Monday, June 15, 2026

The Sun Nigeria

Ginger epidemic: Kaduna farmers lament exclusion from relief funds

Kaduna farmer

By Chinyere Anyanwu                                   [email protected]

In 2023, ginger farmers in Kachia Local Government Area and other parts of Kaduna lost an estimated N12 billion to a fungal disease epidemic that destroyed their ginger crops.

In response to the disaster, President Bola Tinubu established a N1.6 billion Ginger Recovery Advancement and Transformation for Economic Empowerment (GRATE) fund to enable the farmers participate in the new planting season.

The state government also announced a scheme to support the farmers through the Kaduna State Agricultural Development Agency (KADA). Both intervention programmes provided farm inputs such as fertilisers, agrochemicals, crop protection products and maize and sorghum seeds to the farmers.

Announcing the federal intervention fund last March, the Executive Director of the National Agricultural Development Fund (NADF), Mohammed Ibrahim, said it would be accessible to farmers in seven local government areas, namely Kachia, Jaba, Kagarko, Zangon-Kataf, Kaura, Jema’a and Sanga in southern Kaduna.

Recent investigations, however, reveal that a significant number of farmers were left without the crucial support they desperately needed. The most essential of these was ginger seed, the cost of which skyrocketed to approximately N210,000 per bag last year.

Lamenting the non inclusion of most of the affected ginger farmers in the Federal Government intervention programme, 42 years old ginger farmer, Innocent Isaac, who resides in Gumel in Kachia Local Government Area, said, “life has been harsh since the 2023 epidemic but my pains increased seeing some farmers accessing the government intervention funds while others like me got nothing.”

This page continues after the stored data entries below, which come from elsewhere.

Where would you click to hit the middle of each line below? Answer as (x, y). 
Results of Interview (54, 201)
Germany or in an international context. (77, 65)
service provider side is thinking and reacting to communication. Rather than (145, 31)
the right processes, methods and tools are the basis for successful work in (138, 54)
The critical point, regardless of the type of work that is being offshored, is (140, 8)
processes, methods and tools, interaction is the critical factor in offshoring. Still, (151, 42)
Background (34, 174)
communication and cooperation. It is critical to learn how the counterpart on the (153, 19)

Isaac’s statement is a confirmation that some farmers in the area benefitted from the government intervention while many others did not, raising concerns about the mode of distribution.

Many farmers in Kachia, Jaba and Zango Kataf local government areas said they did not benefit. Some have since turned to other trades to make ends meet amidst the country’s soaring cost of living crisis.

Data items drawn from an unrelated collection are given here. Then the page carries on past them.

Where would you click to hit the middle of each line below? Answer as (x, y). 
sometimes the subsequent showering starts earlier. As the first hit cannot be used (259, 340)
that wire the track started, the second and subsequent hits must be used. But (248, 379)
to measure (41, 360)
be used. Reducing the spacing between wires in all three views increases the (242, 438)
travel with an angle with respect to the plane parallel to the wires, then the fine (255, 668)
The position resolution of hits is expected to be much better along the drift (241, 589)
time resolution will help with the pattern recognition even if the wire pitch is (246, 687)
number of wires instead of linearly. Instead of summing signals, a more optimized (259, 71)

Relieved that the Federal Government had launched a support fund for ginger farmers, Alice Abel was full of expectation but her hope of resuming her ginger farming was dashed when the fund eluded her.

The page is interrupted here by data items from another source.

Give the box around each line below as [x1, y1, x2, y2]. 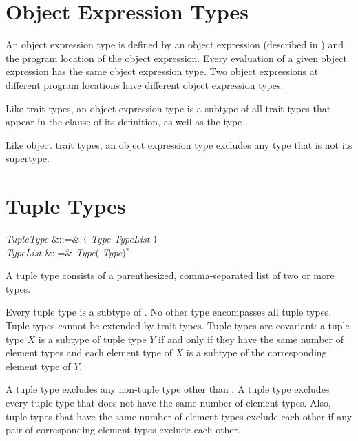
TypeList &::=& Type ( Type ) [6, 245, 126, 259]
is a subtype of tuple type [38, 331, 147, 346]
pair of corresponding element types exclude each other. [6, 422, 240, 437]
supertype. [6, 151, 50, 165]
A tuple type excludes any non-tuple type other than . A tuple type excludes [6, 382, 330, 396]
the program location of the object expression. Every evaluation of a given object [6, 50, 347, 65]
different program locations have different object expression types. [6, 77, 284, 92]
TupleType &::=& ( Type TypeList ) [6, 232, 158, 245]
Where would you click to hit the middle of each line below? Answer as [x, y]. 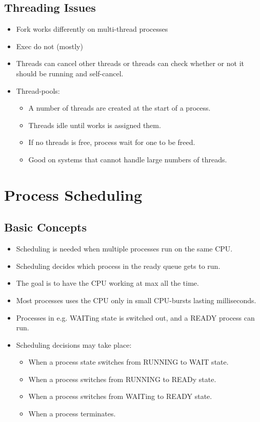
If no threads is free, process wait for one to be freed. [112, 142]
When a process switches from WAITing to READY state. [120, 396]
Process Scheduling [73, 194]
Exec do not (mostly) [49, 46]
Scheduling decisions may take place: [74, 344]
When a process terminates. [72, 414]
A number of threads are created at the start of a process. [119, 108]
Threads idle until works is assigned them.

She said, “we waited and waited and saw nothing. Now, my labourers are jobless and hunger is biting us.”

Patience Luka, a smallholder farmer in Zango Kataf LGA, said she lost all her ginger crops to the disease infestation, stating that, “the government used middlemen to distribute the fund, so it did not reach anyone here.”

The village head of Hurgyan in Zango Kataf, John Ayuba, said 471 farmers registered for the fund in his community but none received government support.

“Life is difficult here and the government does not care about us. Ginger seed is now gold in the market,” he lamented.

Clarifying the issue of uneven distribution of the Federal Government intervention fund, the Kaduna State government said that government could not help every farmer due to limited resources. It, however, said the state government also had a separate fund and encouraged farmers to switch crops.

The state Director of Agriculture, Bege Bungwon, said many farmers benefited from the state government support programme which kicked off in September 2023, even before the Federal Government intervention fund came in March 2024.

He said, “the NADF support for the affected communities was used to procure palliatives and farm inputs like agro-chemical products, fertilisers and seeds of other crops that we advised the farmers to be planting since they cannot get ginger again.

“I’m not surprised every farmer did not get this intervention. No one should be taken aback if something of such nature does not reach all and sundry because the list used to do such distribution did not even capture everyone.”